A machine has 7 identical components which function independently. The probability that a component will fail is .2. The machine will stop working if more than three components fail. Find the probability that the machine will be working?
The machine will be working if
1. no part fails ---> (.8)^7
2. 1 part fails ----> C(7,1)(.2)(.8)^6
3. 2 parts fail ---> C(7,2)(.2^2)(.8^5)
4. 3 parts fail ---> C(7,3)(.2^3)(.8^4)
add them up
.966
To find the probability that the machine will be working, we need to consider the cases where 0, 1, 2, or 3 components fail, and then sum up the probabilities of these cases.
Let's break it down:
Case 0: All 7 components are working.
Case 1: Exactly 1 component fails, and the other 6 are working.
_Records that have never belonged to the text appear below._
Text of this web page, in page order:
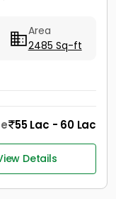
Area
2485 Sq-ft
55 Lac - 60 Lac
Details
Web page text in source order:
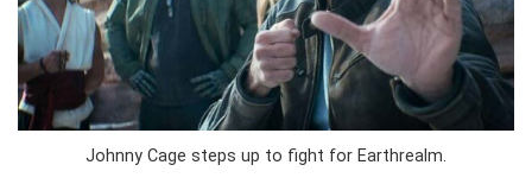
Johnny Cage steps up to fight for Earthrealm.
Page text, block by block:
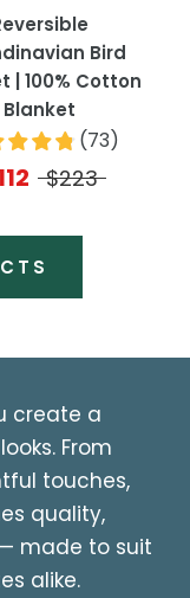
Bird
| 100% Cotton
Blanket
(73)
$223
create a
From
touches,
quality,
made to suit
alike.
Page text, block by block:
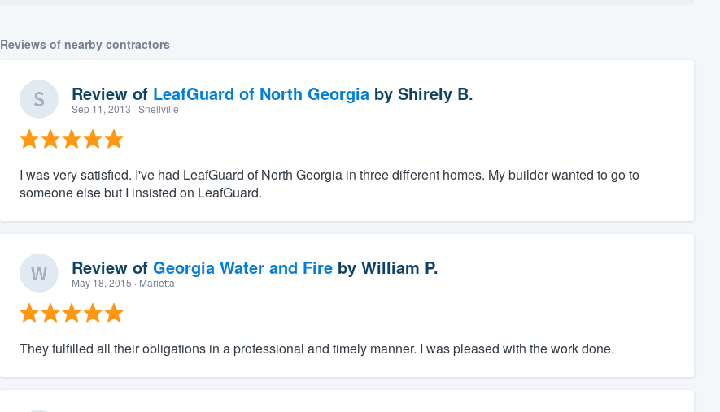
Reviews of nearby contractors
Review of LeafGuard of North Georgiaby Shirely B.
Sep 11, 2013 · Snellville
I was very satisfied. I've had LeafGuard of North Georgia in three different homes. My builder wanted to go to
someone else but I insisted on LeafGuard.
Review of Georgia Water and Fireby William P.
May 18, 2015 · Marietta
They fulfilled all their obligations in a professional and timely manner. I was pleased with the work done.
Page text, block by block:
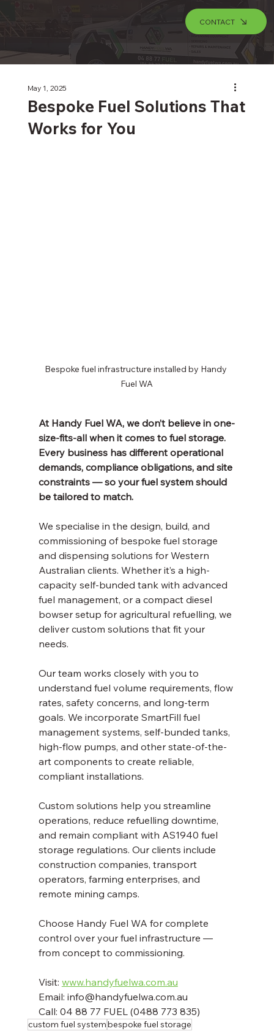
CONTACT
Bespoke Fuel Solutions That
Works for You
May 1, 2025
Bespoke fuel infrastructure installed by Handy
Fuel WA
At Handy Fuel WA, we don’t believe in one-
size-fits-all when it comes to fuel storage.
Every business has different operational
demands, compliance obligations, and site
constraints — so your fuel system should
be tailored to match.
We specialise in the design, build, and
commissioning of bespoke fuel storage
and dispensing solutions for Western
Australian clients. Whether it’s a high-
capacity self-bunded tank with advanced
fuel management, or a compact diesel
bowser setup for agricultural refuelling, we
deliver custom solutions that fit your
needs.
Our team works closely with you to
understand fuel volume requirements, flow
rates, safety concerns, and long-term
goals. We incorporate SmartFill fuel
management systems, self-bunded tanks,
high-flow pumps, and other state-of-the-
art components to create reliable,
compliant installations.
Custom solutions help you streamline
operations, reduce refuelling downtime,
and remain compliant with AS1940 fuel
storage regulations. Our clients include
construction companies, transport
operators, farming enterprises, and
remote mining camps.
Choose Handy Fuel WA for complete
control over your fuel infrastructure —
from concept to commissioning.
Visit: www.handyfuelwa.com.au
Email: info@handyfuelwa.com.au
Call: 04 88 77 FUEL (0488 773 835)
custom fuel systembespoke fuel storage
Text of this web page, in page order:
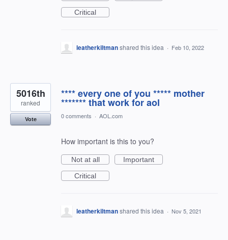
Critical
leatherkiltmanshared this idea · Feb 10, 2022
**** every one of you ***** mother
******* that work for aol
5016th
ranked
Vote 0 comments · AOL.com
How important is this to you?
Not at all
Important
Critical
leatherkiltmanshared this idea · Nov 5, 2021
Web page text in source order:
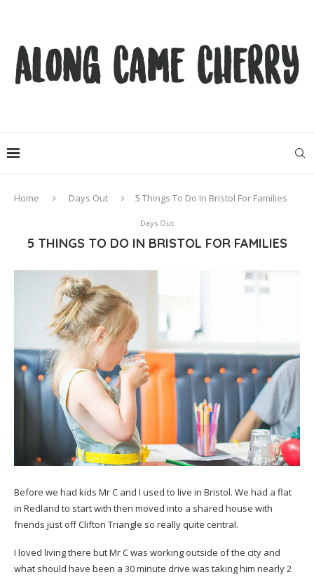
Home Days Out 5 Things To Do In Bristol For Families
Days Out
5 THINGS TO DO IN BRISTOL FOR FAMILIES
Before we had kids Mr C and I used to live in Bristol. We had a flat
in Redland to start with then moved into a shared house with
friends just off Clifton Triangle so really quite central.
I loved living there but Mr C was working outside of the city and
what should have been a 30 minute drive was taking him nearly 2
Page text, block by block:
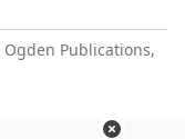
Ogden Publications,
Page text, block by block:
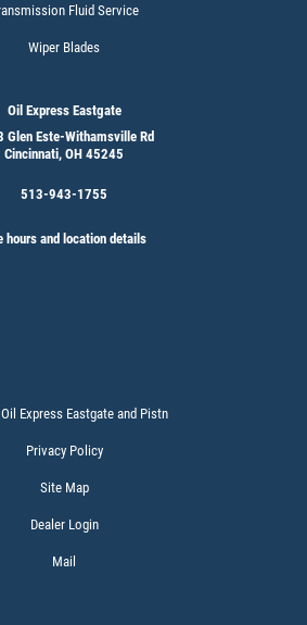
Fluid Service
Wiper Blades
Oil Express Eastgate
Glen Este-Withamsville Rd
Cincinnati, OH 45245
513-943-1755
hours and location details
Express Eastgate and Pistn
Privacy Policy
Site Map
Dealer Login
Mail
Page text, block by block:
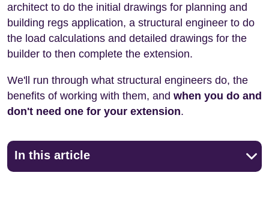
architect to do the initial drawings for planning and
building regs application, a structural engineer to do
the load calculations and detailed drawings for the
builder to then complete the extension.
We'll run through what structural engineers do, the
benefits of working with them, and when you do and
don't need one for your extension.
In this article
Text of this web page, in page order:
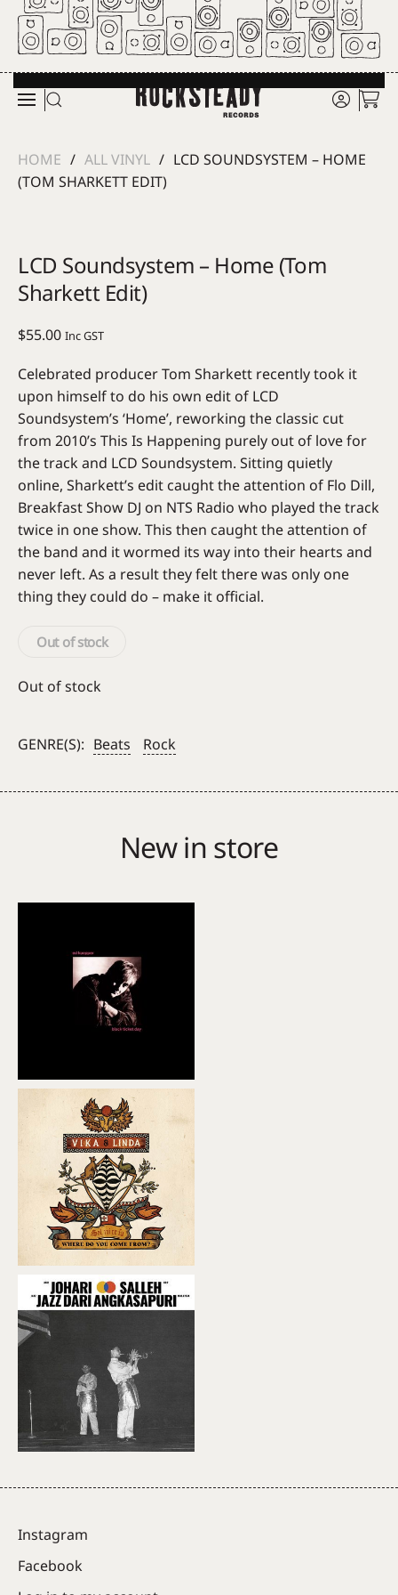
Skip to main content
HOME ALL VINYL
LCD SOUNDSYSTEM – HOME
(TOM SHARKETT EDIT)
LCD Soundsystem – Home (Tom
Sharkett Edit)
$55.00 Inc GST
Celebrated producer Tom Sharkett recently took it
upon himself to do his own edit of LCD
Soundsystem’s ‘Home’, reworking the classic cut
from 2010’s This Is Happening purely out of love for
the track and LCD Soundsystem. Sitting quietly
online, Sharkett’s edit caught the attention of Flo Dill,
Breakfast Show DJ on NTS Radio who played the track
twice in one show. This then caught the attention of
the band and it wormed its way into their hearts and
never left. As a result they felt there was only one
thing they could do – make it official.
Out of stock
Out of stock
GENRE(S): Beats Rock
New in store
Instagram
Facebook

Case 2: Exactly 2 components fail, and the other 5 are working.
Case 3: Exactly 3 components fail, and the other 4 are working.
Since the components function independently, we can use the binomial probability formula to calculate the probability for each case:
P(k successes out of n trials) = (n choose k) * p^k * (1-p)^(n-k)
In this case, n = 7 (number of components), p = 0.2 (probability of failure), and k = 0, 1, 2, or 3.
Now let's calculate each case:
Case 0: P(0 components fail) = (7 choose 0) * 0.2^0 * (1-0.2)^(7-0) = 1 * 1 * 0.8^7 = 0.2097
Case 1: P(1 component fails) = (7 choose 1) * 0.2^1 * (1-0.2)^(7-1) = 7 * 0.2 * 0.8^6 = 0.3359
Case 2: P(2 components fail) = (7 choose 2) * 0.2^2 * (1-0.2)^(7-2) = 21 * 0.04 * 0.8^5 = 0.3020
Case 3: P(3 components fail) = (7 choose 3) * 0.2^3 * (1-0.2)^(7-3) = 35 * 0.008 * 0.8^4 = 0.0576
Now we can sum up the probabilities of these cases to find the probability that the machine will be working:
P(machine working) = P(0 components fail) + P(1 component fails) + P(2 components fail) + P(3 components fail)
= 0.2097 + 0.3359 + 0.3020 + 0.0576
≈ 0.9052
Therefore, the probability that the machine will be working is approximately 0.9052 or 90.52%.